Cardiovascular disease (CVD) is a prevalent and growing public health problem in the United States and globally.1,2 Seasonal variability in CVD incidence has been described extensively.3,4 A winter excess in the incidence and mortality related to coronary heart disease (CHD),5 acute myocardial infarction,6,7 heart failure (HF),8,9 arrhythmias, and sudden cardiac death6,10,11 has been reported previously. In addition to temporal variability, there is significant geographic variability in CVD prevalence and mortality.12,13
Current data on temporal and geographic variation in CVD are largely derived from community-based surveillance studies. Most such studies employ a retrospective observational design that is dependent on diagnostic codes for case finding that are then validated per the study protocol.14 Large retrospective hospital databases such as the National Inpatient Sample and surveys such as the National Health and Nutritional Examination Survey and the Behavioral Risk Factor Surveillance System are resource intensive and have a 2- to 3-year lag period in data availability. This lack of real-time data is a major impediment to effective CVD surveillance in the community. In the current era, passively generated digital data could potentially be leveraged to estimate disease activity in the community until validated data from traditional sources become available.

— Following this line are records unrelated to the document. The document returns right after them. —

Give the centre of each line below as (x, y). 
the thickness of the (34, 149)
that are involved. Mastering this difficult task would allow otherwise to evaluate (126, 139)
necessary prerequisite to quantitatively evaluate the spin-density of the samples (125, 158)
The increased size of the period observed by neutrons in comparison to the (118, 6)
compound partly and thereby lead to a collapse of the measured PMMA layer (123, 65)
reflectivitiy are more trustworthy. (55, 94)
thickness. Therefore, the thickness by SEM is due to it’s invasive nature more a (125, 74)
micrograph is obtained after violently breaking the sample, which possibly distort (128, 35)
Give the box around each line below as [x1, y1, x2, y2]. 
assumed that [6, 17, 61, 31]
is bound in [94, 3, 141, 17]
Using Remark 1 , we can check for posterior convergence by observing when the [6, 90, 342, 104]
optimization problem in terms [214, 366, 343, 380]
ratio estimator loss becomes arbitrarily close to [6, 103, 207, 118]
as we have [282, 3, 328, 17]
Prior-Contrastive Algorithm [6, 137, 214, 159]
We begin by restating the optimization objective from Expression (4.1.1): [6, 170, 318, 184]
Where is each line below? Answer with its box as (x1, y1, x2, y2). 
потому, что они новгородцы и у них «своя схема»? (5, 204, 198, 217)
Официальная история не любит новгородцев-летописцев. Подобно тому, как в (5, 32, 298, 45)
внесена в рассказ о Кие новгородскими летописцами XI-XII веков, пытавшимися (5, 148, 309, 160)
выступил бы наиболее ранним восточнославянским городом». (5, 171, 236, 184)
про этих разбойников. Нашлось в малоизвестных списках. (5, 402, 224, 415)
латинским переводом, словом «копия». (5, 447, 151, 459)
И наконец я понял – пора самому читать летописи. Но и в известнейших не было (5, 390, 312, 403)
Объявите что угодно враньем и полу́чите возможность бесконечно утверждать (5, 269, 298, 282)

The past decade has witnessed an exponential increase in Internet penetration, with rates in many nations in the developed world now exceeding 80%. For example, nearly 80% of the US population now owns a smartphone. In 2012, there were 2.4 billion Internet users worldwide generating 2.5 quintillion (2.5 × 1018) bytes of data every day,15 and these passively generated data provide unprecedented opportunities to study disease patterns at the community level by tapping into collective population interests and behaviors. Digital footprints left by online users could potentially serve as proxies for disease activity at a community level, thereby providing invaluable insights into temporal and spatial trends in diseases.16 In a preliminary analysis, we found that hypertension related search query volumes follow seasonal trends similar to real-world observations in the United States and Australia.17 In the current study, we analyzed data from Google Trends to ascertain whether search query volumes related to CVD show temporal and geographic variation that is parallel to real-world observations.
METHODS
Search Strategy
We searched Google Trends for search terms related to CVD in the areas of CHD, acute coronary syndrome, arrhythmias, HF, hypertension, and diabetes mellitus.18 Search query volume was filtered by the term health using the Google query category feature to discard non–health-related queries that could confound results. We selected a total of 28 search query terms for the 5 CVD categories (Supplemental Table 1, available online at http://www.mayoclinicproceedings.org). To analyze and compare patterns in the Northern and Southern Hemispheres, we used data for the United States and Australia.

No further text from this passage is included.